Given data:

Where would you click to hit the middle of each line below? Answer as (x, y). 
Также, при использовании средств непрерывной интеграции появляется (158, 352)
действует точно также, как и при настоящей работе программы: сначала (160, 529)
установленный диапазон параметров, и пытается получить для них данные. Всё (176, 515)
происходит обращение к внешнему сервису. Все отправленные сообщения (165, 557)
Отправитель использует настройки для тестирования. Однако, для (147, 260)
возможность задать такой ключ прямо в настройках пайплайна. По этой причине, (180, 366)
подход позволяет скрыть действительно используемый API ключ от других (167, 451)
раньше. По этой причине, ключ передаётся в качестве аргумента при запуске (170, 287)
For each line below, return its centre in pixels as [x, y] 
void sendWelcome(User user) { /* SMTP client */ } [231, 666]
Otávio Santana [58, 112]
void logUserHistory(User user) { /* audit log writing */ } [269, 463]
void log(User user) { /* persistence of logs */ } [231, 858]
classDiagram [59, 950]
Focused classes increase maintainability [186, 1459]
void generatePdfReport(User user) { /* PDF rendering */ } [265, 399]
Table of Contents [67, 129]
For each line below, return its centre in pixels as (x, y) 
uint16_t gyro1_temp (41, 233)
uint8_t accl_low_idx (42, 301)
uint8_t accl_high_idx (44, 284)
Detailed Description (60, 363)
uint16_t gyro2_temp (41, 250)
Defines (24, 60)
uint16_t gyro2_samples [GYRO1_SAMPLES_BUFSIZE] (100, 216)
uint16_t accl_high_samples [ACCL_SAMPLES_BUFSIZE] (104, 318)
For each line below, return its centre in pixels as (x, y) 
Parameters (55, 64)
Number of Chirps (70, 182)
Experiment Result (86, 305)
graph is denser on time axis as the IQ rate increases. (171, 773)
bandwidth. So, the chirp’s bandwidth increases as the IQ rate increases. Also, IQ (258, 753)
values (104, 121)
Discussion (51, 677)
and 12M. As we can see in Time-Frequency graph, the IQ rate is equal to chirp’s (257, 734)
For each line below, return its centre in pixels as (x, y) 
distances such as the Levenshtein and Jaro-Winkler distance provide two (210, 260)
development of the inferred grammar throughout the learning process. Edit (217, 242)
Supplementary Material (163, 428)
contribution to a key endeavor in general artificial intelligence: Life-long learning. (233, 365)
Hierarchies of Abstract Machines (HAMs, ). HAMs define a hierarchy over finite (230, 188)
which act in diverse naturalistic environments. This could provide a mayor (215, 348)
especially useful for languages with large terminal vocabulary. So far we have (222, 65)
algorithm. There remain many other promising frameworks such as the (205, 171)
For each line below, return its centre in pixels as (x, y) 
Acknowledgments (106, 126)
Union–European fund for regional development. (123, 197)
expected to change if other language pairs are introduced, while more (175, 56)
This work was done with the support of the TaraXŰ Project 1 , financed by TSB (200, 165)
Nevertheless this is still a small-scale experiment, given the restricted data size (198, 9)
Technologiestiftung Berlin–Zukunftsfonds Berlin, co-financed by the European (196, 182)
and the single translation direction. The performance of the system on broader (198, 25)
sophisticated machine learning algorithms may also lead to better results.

The task: For the word "User", find every line in the data that holds it and copy that line.

Solution to this task:
void sendWelcome(User user) { /* SMTP client */ } [231, 666]
void logUserHistory(User user) { /* audit log writing */ } [269, 463]
void log(User user) { /* persistence of logs */ } [231, 858]
void generatePdfReport(User user) { /* PDF rendering */ } [265, 399]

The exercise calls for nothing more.